Data excerpts ::
>>

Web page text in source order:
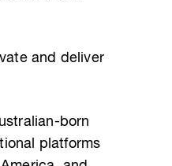
and deliver
born
platforms
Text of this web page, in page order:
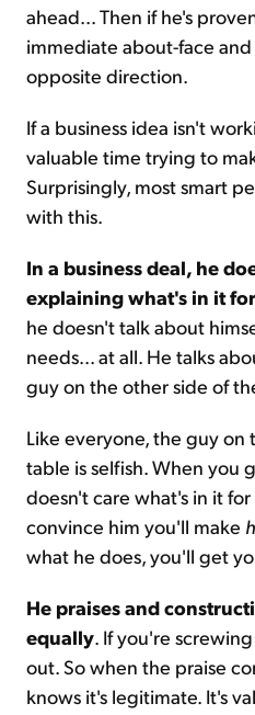
ahead... Then if he's
immediate about-face
opposite direction.
If a business idea isn't
valuable time trying to
Surprisingly, most smart
with this.
In a business deal, he
explaining what's in it
he doesn't talk about
needs... at all. He talks
guy on the other side of
Like everyone, the guy on
table is selfish. When you
doesn't care what's in it
convince him you'll make
what he does, you'll get
He praises and
equally . If you're
out. So when the praise
knows it's legitimate. It's
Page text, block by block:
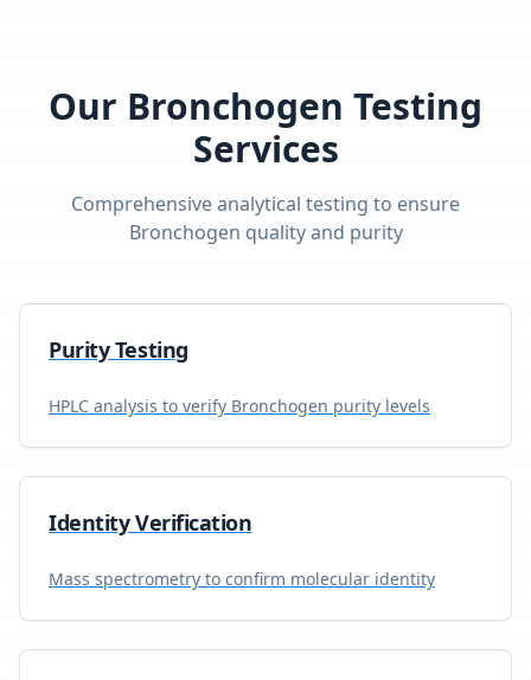
Our Bronchogen Testing
Services
Comprehensive analytical testing to ensure
Bronchogen quality and purity
Purity Testing
HPLC analysis to verify Bronchogen purity levels
Identity Verification
Mass spectrometry to confirm molecular identity
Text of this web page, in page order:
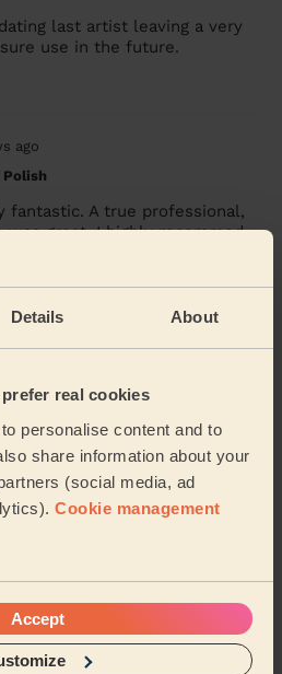
Details About
real cookies
personalise content and to
share information about your
(social media, ad
Cookie management
Accept
last artist leaving a very
use in the future.
ago
fantastic. A true professional,
great. I highly recommed
ago
recommend
and very
trade. I had a manicure and
I’m disabled, my left sid...
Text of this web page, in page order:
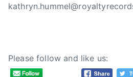
Please follow and like us:
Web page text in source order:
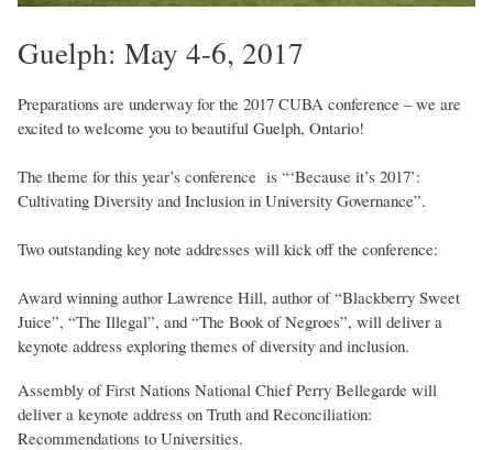
Guelph: May 4-6, 2017
Preparations are underway for the 2017 CUBA conference – we are
excited to welcome you to beautiful Guelph, Ontario!
The theme for this year’s conference is “‘Because it’s 2017’:
Cultivating Diversity and Inclusion in University Governance”.
Two outstanding key note addresses will kick off the conference:
Award winning author Lawrence Hill, author of “Blackberry Sweet
Juice”, “The Illegal”, and “The Book of Negroes”, will deliver a
keynote address exploring themes of diversity and inclusion.
Assembly of First Nations National Chief Perry Bellegarde will
deliver a keynote address on Truth and Reconciliation:
Recommendations to Universities.
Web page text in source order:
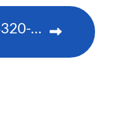
Christie CP4320-RGB
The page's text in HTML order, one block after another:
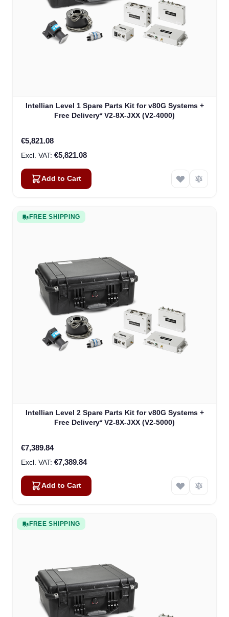
Intellian Level 1 Spare Parts Kit for v80G Systems +
Free Delivery* V2-8X-JXX (V2-4000)
€5,821.08
€5,821.08
Add to Cart
FREE SHIPPING
Intellian Level 2 Spare Parts Kit for v80G Systems +
Free Delivery* V2-8X-JXX (V2-5000)
€7,389.84
€7,389.84
Add to Cart
FREE SHIPPING
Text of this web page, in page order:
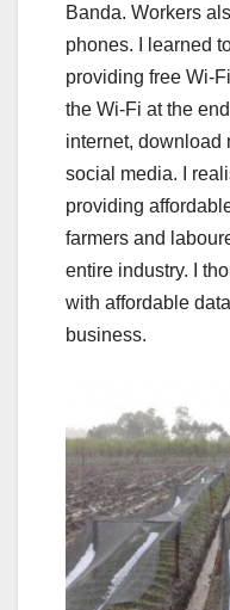
Banda. Workers
phones. I learned
providing free Wi-
the Wi-Fi at the
internet, download
social media. I
providing
farmers and
entire industry. I
with affordable
business.

<<

Repeat the data word for word. Images are not part of the copy.

Web page text in source order:
and deliver
born
platforms
Text of this web page, in page order:
ahead... Then if he's
immediate about-face
opposite direction.
If a business idea isn't
valuable time trying to
Surprisingly, most smart
with this.
In a business deal, he
explaining what's in it
he doesn't talk about
needs... at all. He talks
guy on the other side of
Like everyone, the guy on
table is selfish. When you
doesn't care what's in it
convince him you'll make
what he does, you'll get
He praises and
equally . If you're
out. So when the praise
knows it's legitimate. It's
Page text, block by block:
Our Bronchogen Testing
Services
Comprehensive analytical testing to ensure
Bronchogen quality and purity
Purity Testing
HPLC analysis to verify Bronchogen purity levels
Identity Verification
Mass spectrometry to confirm molecular identity
Text of this web page, in page order:
Details About
real cookies
personalise content and to
share information about your
(social media, ad
Cookie management
Accept
last artist leaving a very
use in the future.
ago
fantastic. A true professional,
great. I highly recommed
ago
recommend
and very
trade. I had a manicure and
I’m disabled, my left sid...
Text of this web page, in page order:
Please follow and like us:
Web page text in source order:
Guelph: May 4-6, 2017
Preparations are underway for the 2017 CUBA conference – we are
excited to welcome you to beautiful Guelph, Ontario!
The theme for this year’s conference is “‘Because it’s 2017’:
Cultivating Diversity and Inclusion in University Governance”.
Two outstanding key note addresses will kick off the conference:
Award winning author Lawrence Hill, author of “Blackberry Sweet
Juice”, “The Illegal”, and “The Book of Negroes”, will deliver a
keynote address exploring themes of diversity and inclusion.
Assembly of First Nations National Chief Perry Bellegarde will
deliver a keynote address on Truth and Reconciliation:
Recommendations to Universities.
Web page text in source order:
Christie CP4320-RGB
The page's text in HTML order, one block after another:
Intellian Level 1 Spare Parts Kit for v80G Systems +
Free Delivery* V2-8X-JXX (V2-4000)
€5,821.08
€5,821.08
Add to Cart
FREE SHIPPING
Intellian Level 2 Spare Parts Kit for v80G Systems +
Free Delivery* V2-8X-JXX (V2-5000)
€7,389.84
€7,389.84
Add to Cart
FREE SHIPPING
Text of this web page, in page order:
Banda. Workers
phones. I learned
providing free Wi-
the Wi-Fi at the
internet, download
social media. I
providing
farmers and
entire industry. I
with affordable
business.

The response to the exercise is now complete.